9:30 AM - 10:50 AM | Room 62 (Lower level)

Blue Accounting: Participatory System Modeling For Great Lakes Water Quality

Samuel Molnar and Steve Cole
Great Lakes Commission

In 2013, Great Lakes governors and the premier of Ontario called for a comprehensive approach to monitoring the results of investments in Great Lakes water resources. In response to this call, the Blue Accounting strategy is a participatory system modeling program which supports the development of consensus-based goals for Great Lakes water resources management, then creates, maintains and delivers measures of progress (“metrics”) toward these goals through a basin-wide information architecture.

Participatory System Dynamics for Sustainable Water Resource Management: Case Study—Updating and Testing the Palouse Basin Participatory Model

Korey Lynn Woodley
Washington State University

In order to address complex environmental and social concerns, many agencies and communities are turning to participatory system dynamics modeling techniques. The Palouse Basin participatory model, established by Allyson Beall King at Washington State University, was developed in a collaborative manner by various agencies in order to balance various social values. It was designed to be used as both an educational tool and a decision support tool. This research revolves around updating the model with the newest Palouse Basin data and increasing the usability of the model by seeking feedback from users on its interface.

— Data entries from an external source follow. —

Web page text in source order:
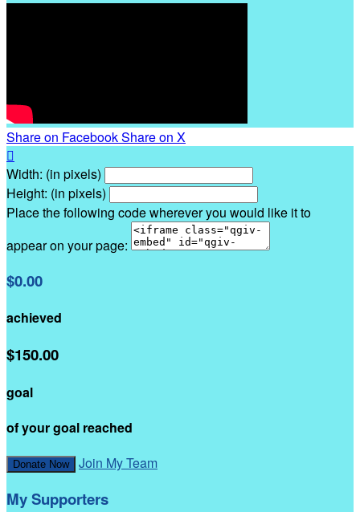
Share on FacebookShare on X

Width: (in pixels)
Height: (in pixels)
Place the following code wherever you would like it to
appear on your page:
$0.00
achieved
$150.00
goal
of your goal reached
Donate Now Join My Team
My Supporters
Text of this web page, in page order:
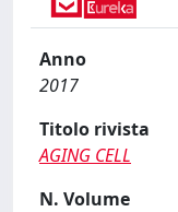
Anno
2017
Titolo rivista
AGING CELL
N. Volume
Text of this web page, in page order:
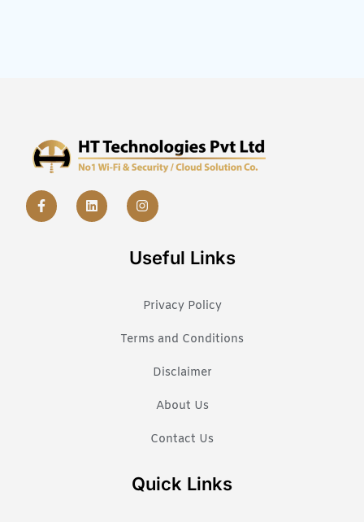
Useful Links
Privacy Policy
Terms and Conditions
Disclaimer
About Us
Contact Us
Quick Links
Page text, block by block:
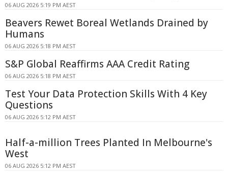
06 AUG 2026 5:19 PM AEST
Beavers Rewet Boreal Wetlands Drained by
Humans
06 AUG 2026 5:18 PM AEST
S&P Global Reaffirms AAA Credit Rating
06 AUG 2026 5:18 PM AEST
Test Your Data Protection Skills With 4 Key
Questions
06 AUG 2026 5:12 PM AEST
Half-a-million Trees Planted In Melbourne's
West
06 AUG 2026 5:12 PM AEST
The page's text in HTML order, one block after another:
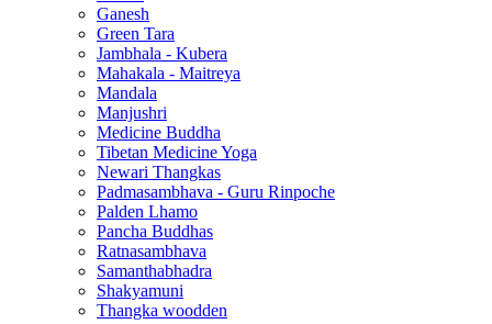
Ganesh
Green Tara
Jambhala - Kubera
Mahakala - Maitreya
Mandala
Manjushri
Medicine Buddha
Tibetan Medicine Yoga
Newari Thangkas
Padmasambhava - Guru Rinpoche
Palden Lhamo
Pancha Buddhas
Ratnasambhava
Samanthabhadra
Shakyamuni
Thangka woodden

Collaborative Modeling in the Spokane River Basin: Engaging Stakeholders to Explore Basin-Wide Water Management Strategies

Melanie Thornton and Allyson Beall King
Washington State University

Complex issues related to climate change cannot be understood from a single disciplinary perspective, thus collaboration among diverse perspectives is essential for addressing water resource management strategies. This research focuses on a collaborative modeling project in the Spokane River Basin that will allow stakeholders and scientists to jointly address regional water resource management decisions. We developed a collaborative hydrologic model, based in OASIS software, that integrates technical scientific information with local knowledge and interests to explore basin-wide management strategies. This participatory process aims to better understand how water resource decisions may change in the context of climate change.